Ceo asks a woman to take a picture of the four of us. We line up, Grahame, me, Ceo, Ellie, backs to the expanse, and she takes the shot. Then Ceo asks her to take one more and changes places with Ellie. That move strikes me as odd, and I’m sure my confusion shows when she counts to three and snaps the second pic.
On the way back to the car Ceo walks with Grahame, talking about something I can’t hear. He points up to the valley rim; Grahame nods and laughs. Fifty yards from the car Ellie tells me she feels like she’s seen me before. That I’m familiar and she can’t line up my face with the where and the when, which is unusual for her, and that’s been bugging her since the airport.

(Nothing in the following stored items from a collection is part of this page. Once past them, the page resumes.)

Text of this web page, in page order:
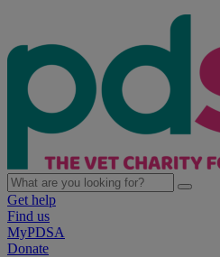
Get help
Find us
MyPDSA
Donate
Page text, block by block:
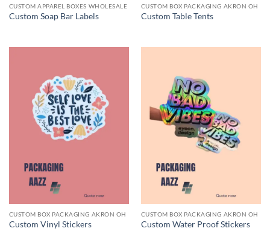
CUSTOM APPAREL BOXES WHOLESALE
Custom Soap Bar Labels
CUSTOM BOX PACKAGING AKRON OH
Custom Table Tents
CUSTOM BOX PACKAGING AKRON OH
Custom Vinyl Stickers
CUSTOM BOX PACKAGING AKRON OH
Custom Water Proof Stickers
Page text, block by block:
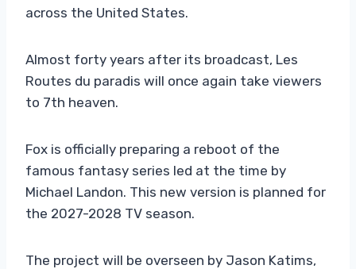
across the United States.
Almost forty years after its broadcast, Les
Routes du paradis will once again take viewers
to 7th heaven.
Fox is officially preparing a reboot of the
famous fantasy series led at the time by
Michael Landon. This new version is planned for
the 2027-2028 TV season.
The project will be overseen by Jason Katims,
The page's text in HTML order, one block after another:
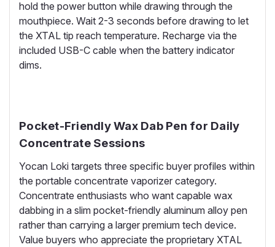
hold the power button while drawing through the
mouthpiece. Wait 2-3 seconds before drawing to let
the XTAL tip reach temperature. Recharge via the
included USB-C cable when the battery indicator
dims.
Pocket-Friendly Wax Dab Pen for Daily
Concentrate Sessions
Yocan Loki targets three specific buyer profiles within
the portable concentrate vaporizer category.
Concentrate enthusiasts who want capable wax
dabbing in a slim pocket-friendly aluminum alloy pen
rather than carrying a larger premium tech device.
Value buyers who appreciate the proprietary XTAL
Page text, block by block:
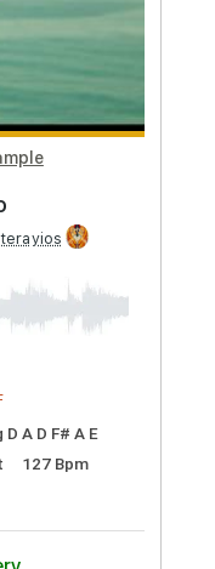
Tablature

I could go with the truth and nearly do. But at the last second it ducks into the shadows, and I’m left with my old friend, the fish. I say you probably saw my picture. It was on page four in the C section of the Burlington Free Press. When I was eleven I just missed the state walleye ice-fishing record by a quarter ounce.

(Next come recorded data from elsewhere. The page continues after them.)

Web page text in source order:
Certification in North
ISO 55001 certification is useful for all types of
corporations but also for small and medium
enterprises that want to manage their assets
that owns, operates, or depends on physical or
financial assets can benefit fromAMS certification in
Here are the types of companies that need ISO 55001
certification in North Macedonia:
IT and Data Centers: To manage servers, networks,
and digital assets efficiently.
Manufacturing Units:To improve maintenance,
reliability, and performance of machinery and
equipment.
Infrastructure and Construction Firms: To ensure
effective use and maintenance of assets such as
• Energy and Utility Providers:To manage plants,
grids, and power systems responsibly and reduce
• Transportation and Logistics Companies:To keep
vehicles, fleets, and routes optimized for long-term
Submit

She says, “To be so young and so close. What’s it like being a quarter ounce from number one?”
I say, “Five years of hypnotherapy and I still ask myself every day how different would my life be if that fish hadn’t skipped breakfast before it bit my yellow-tailed jig.”
I catch her studying me with those miss-nothing eyes just before we get into the Cherokee. I say, “There’s a different story that doesn’t involve a fish.”
She smiles. “I’d like to hear that story.”
All I can see from there to the valley floor are those eyes and the smile below it.
Since the pilgrimage to Cannabis Cove went up in literal flames, we need a plan B. Our first stop is the visitor center, where Ceo buys Best Backpacking Trips and Trails of Yosemite and the Central Sierra. We assemble outside in the smoky air to discuss our options.
Ellie says, “Whatever you decide is fine with me. I need to take care of something,” and she walks back into the visitor center.
Grahame, watching her go, says, “Is she using the restroom again?”
“Why?” Ceo says. “Is there a limit?”
“Just making an observation.”
“About what?”
“It seems like a lot to me.”
“Meaning what exactly?”
“Nothing. Forget I mentioned it.”
“I’ll just add it to the crazy-shit-you-say list.”
Ceo starts rattling off trail descriptions and their highlights. I know I should be listening, but it really doesn’t matter to me which trail we take out of the smoke. It’s going to be a thigh-busting grind no matter what. I can deal with that. What I’m having problems with is what I heard when Ceo leaned over in the Cherokee. I’m pretty sure he kissed her, and it’s really crazy how this is spinning me because (a) they weren’t, like, making out, and (b) she’s with him and that’s
How. It. Is.
I’ve been friends with Ceo long enough to know when girls are present, he is the sun and I am the shadow. But I keep thinking about Ellie’s John Cusack question (I’ve never told anyone about the compass quotes), and the smile she gave me at the overlook. For a moment, one blindingly ridiculous moment, I knew what it felt like to be the sun. Now the thought of her spending two nights in a tent with a confessed Cusack hater—while I’m rubbing shoulders with Grahame—is a tough pill to swallow. But swallow I must because Ceo says he’s found it, the ultimate freaking trail.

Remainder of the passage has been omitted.